Nabel compared this new vaccine with an earlier, rodent-specific version he had successfully tested in guinea pigs. The formulation the co-authors have now injected into the four primates produced an immune response of equal power. (See BioWorld Today, Dec. 31, 1997.)

"But the guinea pig immune system is different from the human," Nabel pointed out, "and the virus may well behave a little bit differently in that rodent model. So we wanted to get some indication that we were on the right track, before we would consider further testing." He said the guinea pig results showed that they had "a 99 percent chance of being protected against a lethal Ebola challenge. And that's been borne out in our monkeys."

But before going from rodent to primate, the co-authors added a booster stage to their original DNA prime vaccine. They attached the Zaire virus glycoprotein gene to a weakened adenovirus (AV) vector, and tested this new booster vaccine in mice. It produced a more vigorous immune response than that observed with the triple-strain DNA stage, and increased the amount of antibodies and T cells aimed against the Ebola virus target proteins.
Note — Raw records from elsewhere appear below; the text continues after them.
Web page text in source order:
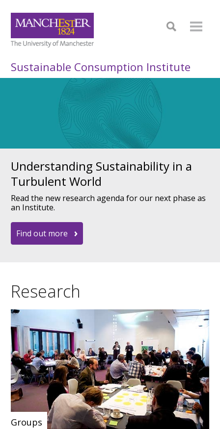
Sustainable Consumption Institute
Understanding Sustainability in a
Turbulent World
Read the new research agenda for our next phase as
an Institute.
Find out more
Research
Groups

The co-authors then tested their novel prime-boost immunization strategy on eight monkeys. Four received the three-strain Ebola DNA vaccine, followed by the AV booster. All four survived subsequent challenge by lethal doses of Ebola-Zaire virus. Six months later, they remained symptom-free.

DNA Cocktail Plus Adenoviral Booster

"The DNA is a cocktail," Nabel said. "We did that so we could provide broad coverage against all three strains of Ebola virus that occur in nature. It's the surface glycoprotein in those three strains, plus the nuclear protein of Zaire, which is a little more highly conserved of the three."

He said human trials lie not far ahead. "It's the typical Phase I - II - III drill," he noted. "We would obviously want to start with Phase I dose escalation and safety studies, doing immunogenicity assays at the same time. And once we've done that, extend the dosing, then move on to efficacy."

For the DNA part, he added, "that should be pretty straightforward to move ahead into Phase I. It's a two-part vaccine - a DNA prime and an AV boost. We obviously want to be very careful to use technologies that give very good quality AV. There we're going to do a number of preclinical safety studies, in light of some of the problems that have surfaced with AVs in the past."

Nabel said, "We are now in discussion with some biotechnology companies for the vaccine's DNA component and a Dutch firm, Crusell AV, of Leiden, the Netherlands, is involved in our AV production."